▶ **Work instruction**
Beneath this line are the data; copy exactly the part of them that opens with the line containing "花无缺已走入了那已被苍苔染成碧绿色的石门。 (6, 127, 209, 142)" and closes with the line containing "无缺怔了半晌，心里也不知是何滋味。 (34, 30, 199, 45)", and only that part.

▶ **Data supplied**
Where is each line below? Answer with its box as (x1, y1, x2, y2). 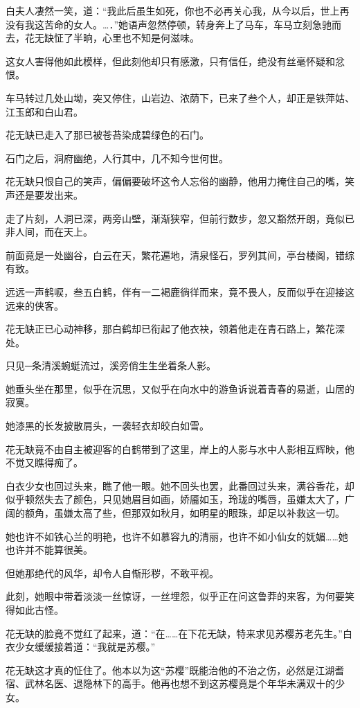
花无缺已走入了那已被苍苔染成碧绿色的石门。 (6, 127, 209, 142)
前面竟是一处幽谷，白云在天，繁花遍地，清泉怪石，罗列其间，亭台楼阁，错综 (6, 247, 354, 262)
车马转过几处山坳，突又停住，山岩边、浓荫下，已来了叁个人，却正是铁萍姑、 (6, 90, 354, 105)
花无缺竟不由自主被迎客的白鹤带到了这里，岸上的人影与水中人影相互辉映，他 (6, 441, 354, 456)
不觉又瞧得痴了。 (6, 455, 83, 470)
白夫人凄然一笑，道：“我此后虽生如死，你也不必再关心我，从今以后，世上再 (6, 3, 350, 17)
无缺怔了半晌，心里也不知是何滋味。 (34, 30, 199, 45)
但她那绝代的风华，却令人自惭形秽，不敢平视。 (6, 565, 219, 580)
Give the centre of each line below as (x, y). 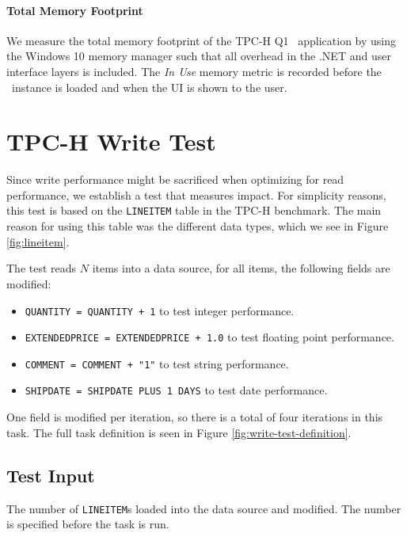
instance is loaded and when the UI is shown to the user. (149, 87)
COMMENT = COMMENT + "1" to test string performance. (157, 363)
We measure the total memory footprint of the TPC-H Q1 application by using (202, 40)
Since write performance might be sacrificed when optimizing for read (175, 179)
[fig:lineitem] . (38, 241)
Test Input (51, 475)
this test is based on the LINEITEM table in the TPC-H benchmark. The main (194, 210)
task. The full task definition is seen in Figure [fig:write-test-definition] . (179, 432)
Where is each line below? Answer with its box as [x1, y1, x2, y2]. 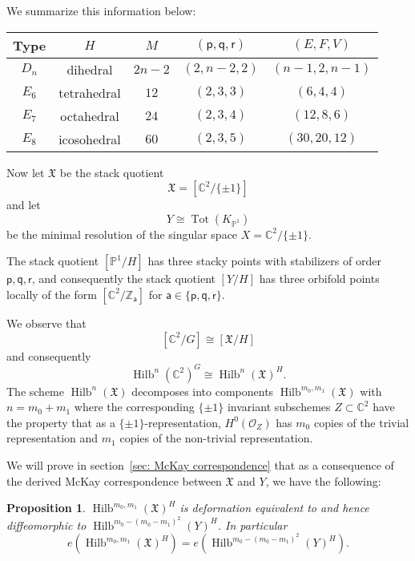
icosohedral [58, 129, 121, 148]
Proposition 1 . [6, 499, 86, 516]
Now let [6, 163, 45, 180]
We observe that [6, 314, 87, 331]
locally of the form [6, 285, 97, 302]
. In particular [217, 516, 288, 533]
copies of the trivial [313, 414, 409, 430]
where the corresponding [74, 398, 195, 415]
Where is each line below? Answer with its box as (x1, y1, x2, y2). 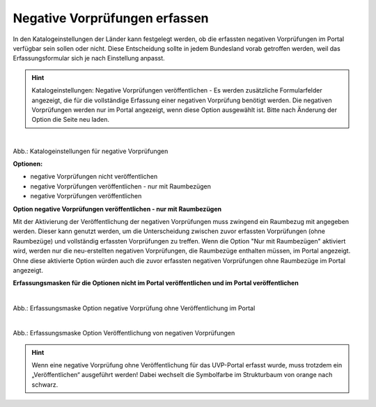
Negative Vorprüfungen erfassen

▶ **Answer space**
花无缺已走入了那已被苍苔染成碧绿色的石门。 (6, 127, 209, 142)
前面竟是一处幽谷，白云在天，繁花遍地，清泉怪石，罗列其间，亭台楼阁，错综 (6, 247, 354, 262)
车马转过几处山坳，突又停住，山岩边、浓荫下，已来了叁个人，却正是铁萍姑、 (6, 90, 354, 105)
花无缺竟不由自主被迎客的白鹤带到了这里，岸上的人影与水中人影相互辉映，他 (6, 441, 354, 456)
不觉又瞧得痴了。 (6, 455, 83, 470)
白夫人凄然一笑，道：“我此后虽生如死，你也不必再关心我，从今以后，世上再 (6, 3, 350, 17)
无缺怔了半晌，心里也不知是何滋味。 (34, 30, 199, 45)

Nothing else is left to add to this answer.